**YOUR ASSIGNMENT:** Word for word, the data below must be repeated in full; no picture is to be included.

━━ RECORDED DATA

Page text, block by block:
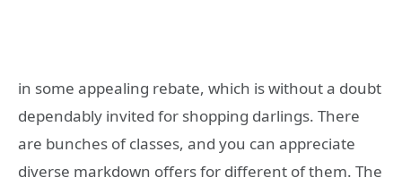
in some appealing rebate, which is without a doubt
dependably invited for shopping darlings. There
are bunches of classes, and you can appreciate
diverse markdown offers for different of them. The
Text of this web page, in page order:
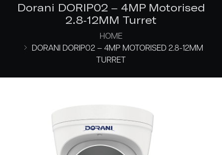
Dorani DORIP02 – 4MP Motorised
2.8-12MM Turret
HOME
DORANI DORIP02 – 4MP MOTORISED 2.8-12MM
TURRET
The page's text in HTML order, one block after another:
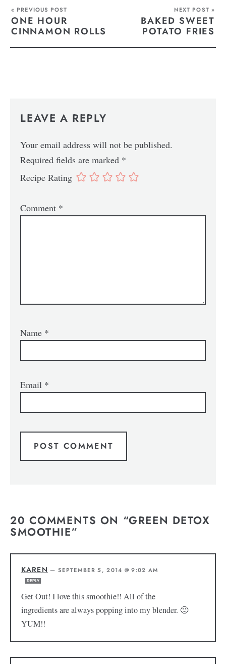
« PREVIOUS POST
ONE HOUR
CINNAMON ROLLS
NEXT POST »
BAKED SWEET
POTATO FRIES
LEAVE A REPLY
Your email address will not be published.
Required fields are marked *
Recipe Rating
Comment *
Name *
Email *
20 COMMENTS ON “GREEN DETOX
SMOOTHIE”
KAREN —SEPTEMBER 5, 2014 @ 9:02 AM
REPLY
Get Out! I love this smoothie!! All of the
ingredients are always popping into my blender. 🙂
YUM!!

━━━━

**ANSWER FOR THE TASK:**
Page text, block by block:
in some appealing rebate, which is without a doubt
dependably invited for shopping darlings. There
are bunches of classes, and you can appreciate
diverse markdown offers for different of them. The
Text of this web page, in page order:
Dorani DORIP02 – 4MP Motorised
2.8-12MM Turret
HOME
DORANI DORIP02 – 4MP MOTORISED 2.8-12MM
TURRET
The page's text in HTML order, one block after another:
« PREVIOUS POST
ONE HOUR
CINNAMON ROLLS
NEXT POST »
BAKED SWEET
POTATO FRIES
LEAVE A REPLY
Your email address will not be published.
Required fields are marked *
Recipe Rating
Comment *
Name *
Email *
20 COMMENTS ON “GREEN DETOX
SMOOTHIE”
KAREN —SEPTEMBER 5, 2014 @ 9:02 AM
REPLY
Get Out! I love this smoothie!! All of the
ingredients are always popping into my blender. 🙂
YUM!!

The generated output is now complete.